Cyera expanded from its heritage in data security posture management into data loss prevention with the $162 million acquisition of Trail Security in October 2024, bringing the company into more direct competition with the likes of Proofpoint, which started in DLP and got into DSPM via M&A. Given that Thoma Bravo paid $12.3 billion for Proofpoint in August 2021, Cyera likely needs more dry powder to compete (see: AI Powers Cyera’s $162M Buy of Data Security Startup Trail).
With Cyera on track to become a full-fledged data security platform, the company also will increasingly encounter data protection players such as Rubrik and Commvault, which grew up in the storage market due to their heritage in backup and disaster recovery but has since shifted their ambitions to cyber. This list also includes Veeam, which this month spent $1.725 billion on DSPM and data privacy player Securiti.
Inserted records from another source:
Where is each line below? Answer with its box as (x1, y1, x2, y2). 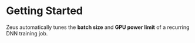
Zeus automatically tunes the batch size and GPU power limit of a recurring (6, 24, 190, 31)
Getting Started (6, 4, 83, 18)
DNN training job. (6, 29, 48, 37)
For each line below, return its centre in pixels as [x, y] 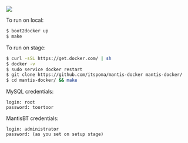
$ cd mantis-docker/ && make [42, 80]
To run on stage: [26, 48]
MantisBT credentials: [32, 118]
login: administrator [33, 129]
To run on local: [25, 20]
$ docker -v [21, 64]
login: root [21, 102]
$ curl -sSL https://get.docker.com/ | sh [59, 58]
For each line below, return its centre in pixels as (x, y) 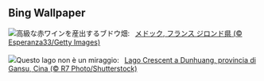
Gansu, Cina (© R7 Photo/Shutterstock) (73, 68)
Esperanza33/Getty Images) (54, 42)
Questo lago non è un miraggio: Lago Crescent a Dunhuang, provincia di (136, 60)
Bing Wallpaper (47, 13)
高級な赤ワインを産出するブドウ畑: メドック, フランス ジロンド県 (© (129, 33)
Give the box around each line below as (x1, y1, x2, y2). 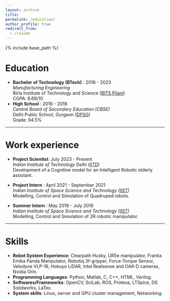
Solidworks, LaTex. (12, 284, 52, 291)
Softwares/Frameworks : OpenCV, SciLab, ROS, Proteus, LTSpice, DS (12, 279, 158, 285)
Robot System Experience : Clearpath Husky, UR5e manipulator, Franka (12, 252, 162, 259)
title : (5, 12, 19, 17)
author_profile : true (5, 21, 51, 27)
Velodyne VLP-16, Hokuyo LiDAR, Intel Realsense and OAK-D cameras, (12, 263, 160, 269)
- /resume (10, 31, 30, 36)
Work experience (5, 140, 79, 151)
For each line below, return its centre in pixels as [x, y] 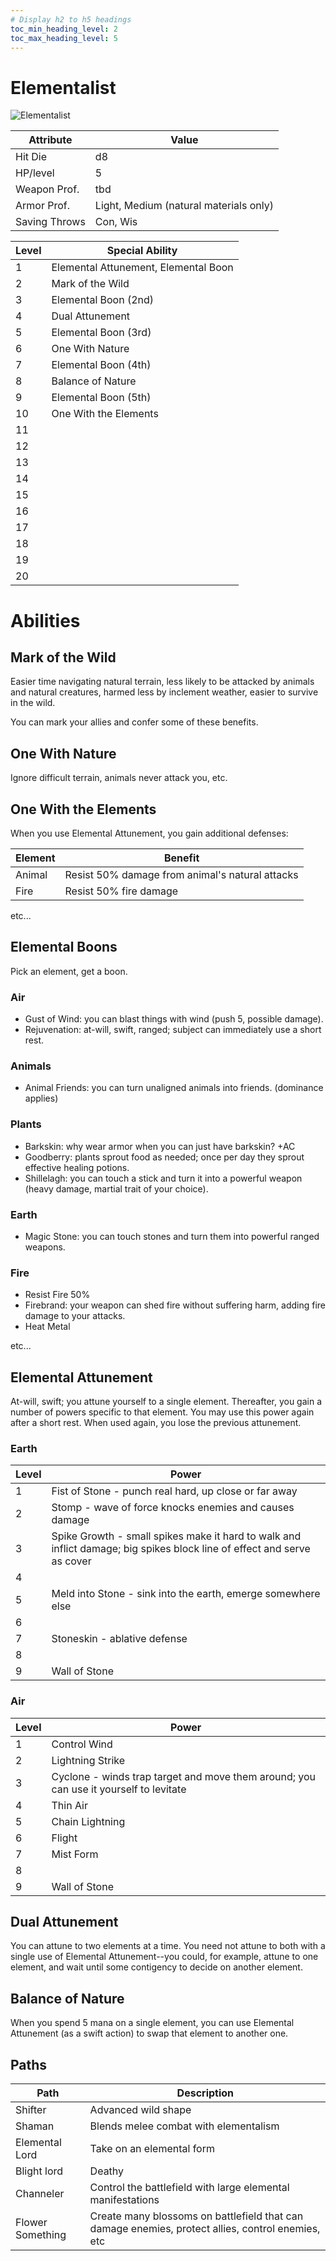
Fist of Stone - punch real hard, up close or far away [174, 1491]
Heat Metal [47, 1327]
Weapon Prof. [47, 189]
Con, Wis [116, 222]
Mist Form [75, 1854]
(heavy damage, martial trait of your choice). [116, 1188]
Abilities [45, 620]
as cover [71, 1561]
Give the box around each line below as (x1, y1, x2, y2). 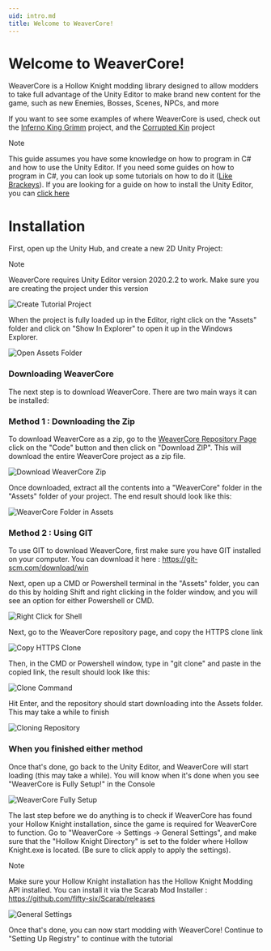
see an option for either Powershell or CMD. (8, 596, 155, 606)
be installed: (8, 395, 49, 405)
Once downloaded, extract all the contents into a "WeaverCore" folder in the (8, 482, 263, 492)
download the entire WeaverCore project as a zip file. (8, 451, 186, 461)
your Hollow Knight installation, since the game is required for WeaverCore (8, 819, 257, 829)
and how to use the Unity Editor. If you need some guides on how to (8, 163, 235, 173)
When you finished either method (8, 743, 143, 755)
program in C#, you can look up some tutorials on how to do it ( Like (8, 171, 233, 181)
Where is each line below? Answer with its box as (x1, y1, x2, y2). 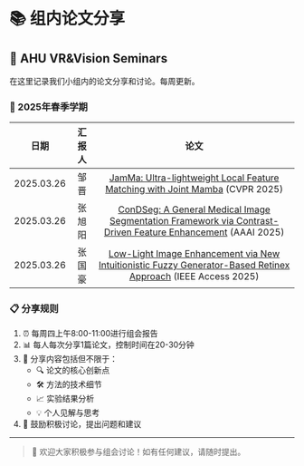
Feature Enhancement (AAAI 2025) (134, 226, 285, 238)
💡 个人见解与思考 (35, 407, 100, 418)
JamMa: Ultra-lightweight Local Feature (109, 171, 280, 184)
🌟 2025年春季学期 (9, 101, 89, 113)
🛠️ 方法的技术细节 (35, 378, 102, 390)
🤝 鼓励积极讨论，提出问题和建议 (22, 418, 142, 429)
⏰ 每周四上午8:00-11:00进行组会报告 (22, 327, 158, 338)
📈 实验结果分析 (35, 393, 95, 403)

As data security and AI security converge, Cyera will also need money to fend off the first generation of AI security startups including HiddenLayer – winner of the RSAC 2023 Innovation Sandbox contest – and Protect AI – now part of Palo Alto Networks – that want to get more into defending data. Subsequent generations of AI security startups are less mature than Cyera, offering them a first-mover advantage.
Raising this much capital with little regard to profitability is unorthodox since investors recalibrated their expectations for cyber startups in 2022, but Cyera finds itself in an unorthodox market with unorthodox opportunities. If Cyera maintains its momentum, the company will likely find itself ringing the opening bell on the NASDAQ or New York Stock Exchange in a couple years’ time.